According to 2004 U.S. Census Bureau data, 5,775 Ashtabula County residents 16 years and older commute to Lake County to work. Another 2,683 join the westward flow as they head to jobs in Cuyahoga County. Geauga County claims 2,265 workers, Trumbull County 485 and Erie County, Pa., 412. Workers from Ashtabula County also travel to Mahoning, Lorain, Summit and Portage counties to earn paychecks.
Conversely, Lake County contributes 1,200 workers to Ashtabula, Geauga County 257 and Trumbull County 892. Crawford County, Pa., had 644 residents working in Ashtabula County, and Erie County, Pa., sent us 589 commuters.

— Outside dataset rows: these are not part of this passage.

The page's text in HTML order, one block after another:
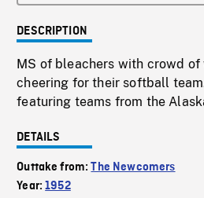
DESCRIPTION
MS of bleachers with crowd
cheering for their softball
featuring teams from the
DETAILS
Outtake from:The Newcomers
Year:1952
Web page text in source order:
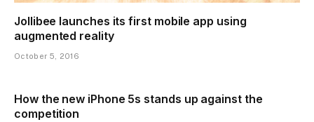
Jollibee launches its first mobile app using
augmented reality
October 5, 2016
How the new iPhone 5s stands up against the
competition
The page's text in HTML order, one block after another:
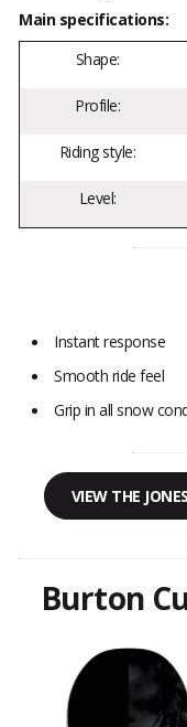
Main specifications:
Shape:
Profile:
Riding style:
Level:
Instant response
Smooth ride feel
Grip in all snow
VIEW THE
Burton
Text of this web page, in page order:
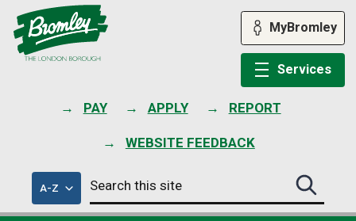
PAY APPLY REPORT
WEBSITE FEEDBACK
MyBromley
Services
A-Zof
council
services
Search
this
site
Search
this
site

When all was said and done, there was a net loss of 7,764 commuters from Ashtabula County in 2004. Census Bureau statistics from 1990 to 2000 suggest it is a growing trend, as well.
While those in the economic development community see commuting as a positive thing — it lowers local unemployment rates and means people are working and paying taxes — it’s not good for the municipalities where workers live. In Ohio, workers pay local tax to the community in which they earn the money. Further, commuting damages the environment, increases America’s dependence upon foreign oil, and consumes time that otherwise could be used for volunteering or going to school or spent with family.

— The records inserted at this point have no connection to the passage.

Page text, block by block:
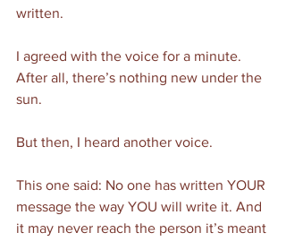
written.
I agreed with the voice for a minute.
After all, there’s nothing new under the
sun.
But then, I heard another voice.
This one said: No one has written YOUR
message the way YOU will write it. And
it may never reach the person it’s meant

For many out-commuters, the longer drive still produces a net economic gain, even with gasoline costing $3.40 a gallon in the Cleveland area. For others, it’s simply a matter of finding work in which they can use their college degree, training or skills.
Commuters
Continued from A1
Nick Fazio, a Jefferson resident, has commuted to work on Interstate 90 for most of the past quarter of a century. He worked for Avery Dennison in Lake County 21 years.
“One day they said, ‘We no longer need you,’” Fazio says. “I was close to 50 years old.”
Fazio, who still had children at home and a wife in college, looked for work in Ashtabula County. A chemical lab technician, Fazio was skilled and experienced, but Ashtabula County’s chemical industry, once a mainstay of the local economy, had pretty much evaporated. Fazio got an interview with Conneaut’s General Electric plant, now slated for closing, and with one of the plants still operating in Ashtabula Township.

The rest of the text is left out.